Sam Bankman-Fried, disgraced founder and former CEO of failed cryptocurrency exchange FTX, pleaded not guilty in New York federal court to four new charges added as part of a superseding indictment in February, and one additional charge added on March 28 for conspiring to bribe the Chinese government officials.
FTX Founder Bankman-Fried Pleads Not Guilty to All Criminal Charges
Mark Cohen, the attorney representing Bankman-Fried, said that his client has entered a not-guilty plea and plans to file a motion in the United States District Court for the Southern District of New York to not charge the FTX co-founder on all the counts. Cohen also argued that under the U.S.-Bahamas treaty, a person extradited can only be prosecuted on the charges they were tried for.
Bankman-Fried was arrested by the Bahamas Police at his $40 million penthouse apartment in Nassau on December 13 and was extradited to the United States to face criminal charges on December 21.
SBF Accused of Bribing Chinese Officials to Unfreeze His $1 Billion Crypto Trading Account
The former billionaire had previously pleaded not guilty to eight other charges, including conspiracy to conduct wire fraud and securities fraud, which were done during his time at the helm of FTX, once the world’s third-largest cryptocurrency exchange by trading volume.
On Tuesday, the U.S. Attorney’s office for the Southern District of New York filed a 13th criminal charge against SBF in another superseding indictment, accusing him of bribing foreign government officials.
Federal prosecutors allege that Bankman-Fried made a payment of at least $40 million in cryptocurrency to one or more Chinese government officials in an attempt to unfreeze trading accounts belonging to his hedge fund Alameda Research.

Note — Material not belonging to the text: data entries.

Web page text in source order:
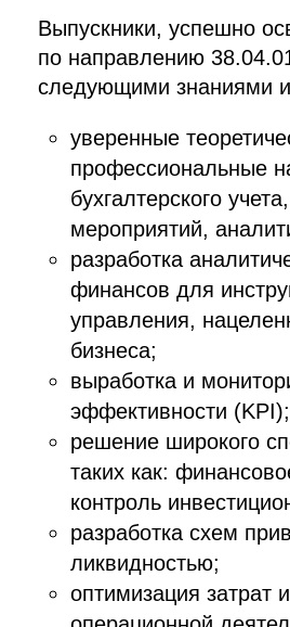
Выпускники, успешно
по направлению
следующими знаниями
уверенные
профессиональные
бухгалтерского
мероприятий,
разработка
финансов для
управления,
бизнеса;
выработка и
эффективности (KPI);
решение широкого
таких как:
контроль
разработка схем
ликвидностью;
оптимизация затрат
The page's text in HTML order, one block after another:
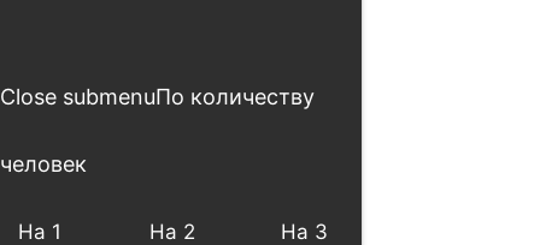
Close submenuПо количеству
человек
На 1 На 2 На 3
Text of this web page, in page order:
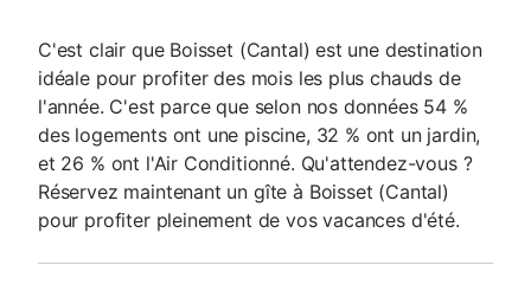
C'est clair que Boisset (Cantal) est une destination
idéale pour profiter des mois les plus chauds de
l'année. C'est parce que selon nos données 54 %
des logements ont une piscine, 32 % ont un jardin,
et 26 % ont l'Air Conditionné. Qu'attendez-vous ?
Réservez maintenant un gîte à Boisset (Cantal)
pour profiter pleinement de vos vacances d'été.
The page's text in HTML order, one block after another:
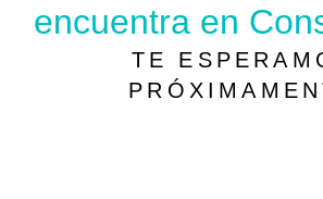
encuentra en
TE
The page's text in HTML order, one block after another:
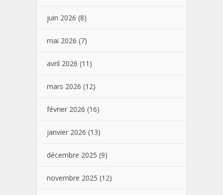
juin 2026 (8)
mai 2026 (7)
avril 2026 (11)
mars 2026 (12)
février 2026 (16)
janvier 2026 (13)
décembre 2025 (9)
novembre 2025 (12)

It is reported that the account held more than $1 billion worth of digital assets.
According to the prosecution, Chinese law enforcement froze the Alameda accounts on two of China’s largest crypto trading platforms in 2021. Bankman-Fried and his associates were aware of the seizure and tried “numerous methods” to unfreeze the accounts. In one instance, the con man even tried to transfer the crypto funds to fraudulent accounts to go around China’s freeze orders.
It is unclear which crypto exchanges were used by Alameda for the purpose because China had officially banned crypto exchanges from operating in the country back in 2017.

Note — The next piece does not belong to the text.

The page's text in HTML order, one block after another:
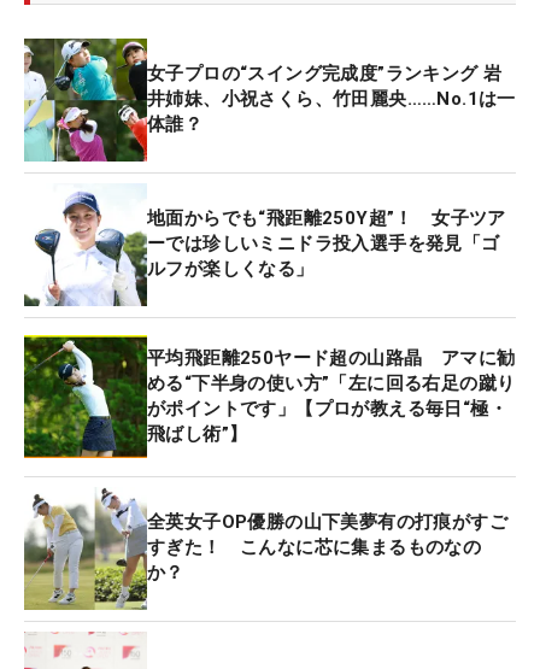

The court filing read that after months of failed attempts to unfreeze the accounts, Bankman-Fried and his partners “agreed to and directed” a multi-million dollar bribe to get access to the locked funds. SBF transferred $40 million in cryptocurrency to the wallets of the Chinese officials, after which the accounts were unfrozen. According to the indictment, the payment was made from Alameda’s main trading account to a private crypto wallet.
The Alameda Research co-founder then directed the company to use the $1 billion to fund its trading activities.

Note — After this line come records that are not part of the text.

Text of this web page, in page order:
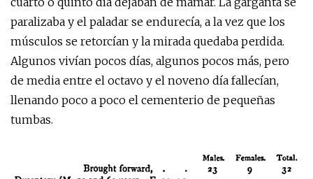
paralizaba y el paladar se endurecía, a la vez que los
músculos se retorcían y la mirada quedaba perdida.
Algunos vivían pocos días, algunos pocos más, pero
de media entre el octavo y el noveno día fallecían,
llenando poco a poco el cementerio de pequeñas
tumbas.
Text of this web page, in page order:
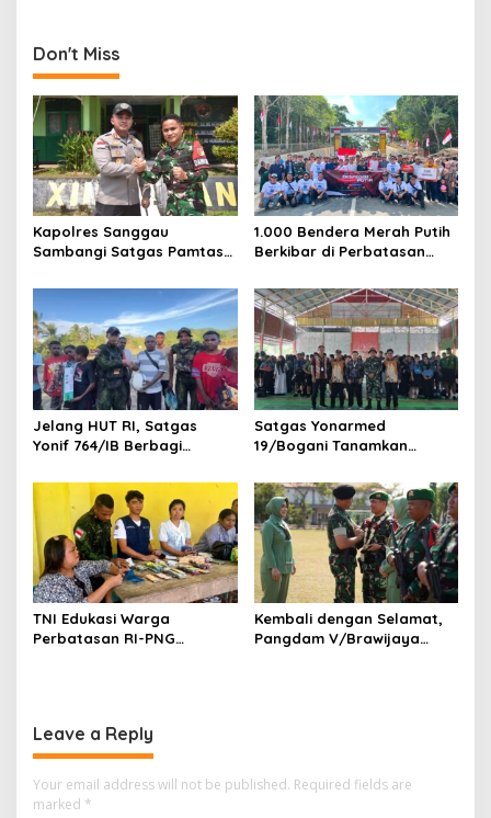
Warga Perbatasan Papua
Don't Miss
Kapolres Sanggau
Sambangi Satgas Pamtas
Perkuat Soliditas TNI-Polri
di Perbatasan
1.000 Bendera Merah Putih
Berkibar di Perbatasan
Jelang HUT RI, Satgas
Yonif 764/IB Berbagi
Satgas Yonarmed
19/Bogani Tanamkan
Perbatasan
TNI Edukasi Warga
Perbatasan RI-PNG
Kembali dengan Selamat,
Pangdam V/Brawijaya
Leave a Reply
Your email address will not be published. Required fields are
marked *

There were also allegations of conspiracy to conduct bank fraud and violations of federal political campaign financing laws. SBF is said to have started a dummy company to acquire loans from a bank to finance his fraudulent activities. When investigated, it was found that the company had no registered employees or businesses.
Bankman-Fried is also well-known to donate to charities and political campaigns. He bribed politicians that were involved in creating regulations for the crypto industry in the United States and also lawmakers that were investigating his firms for wrongdoings.
Until its demise, FTX was one of the most popular crypto exchanges in the world. At its height, the company was valued at $32 billion, helping prop Bankman-Fried as a billionaire and the prodigal son of the crypto industry.
However, things came crashing down in November after it was revealed that SBF was moving customer deposits from the exchange to Alameda Research, a crypto hedge fund and market maker that conducted all trades, to make risky bets outside of his companies and also buy political influence in America.
The platform reportedly mismanaged $10 billion worth of customer and investor funds and defrauded clients by misleading them to purchase a fraudulent crypto token called FTT which had no utility outside of the exchange. FTT, which dominated the $14 billion reserves of Alameda, was propped up by Bankman-Fried and his companies as a valuable and legit security.
Both FTX and Alameda Research filed for Chapter 11 bankruptcy on November 11 after failing to raise capital to save themselves. Crypto exchange Binance had initially reached an agreement to purchase FTX’s U.S. assets before its insolvency but decided against it after reviewing the company’s finances.
Binance CEO Chanpeng ‘CZ’ Zhao ordered his company to sell off its $2 billion FTT holdings which it had received as a goodwill token for being an early investor in FTX back in 2019.
Federal prosecutors had declared that the FTX scandal was the single greatest financial fraud scheme undertaken by any American company in history. Bankman-Fried, who plead not guilty to all 13 criminal charges against him, is currently out on bail and under house arrest at his parent’s home in California. He is set to face trial on October 13, 2023, and if convicted, could face up to 115 years in federal prison.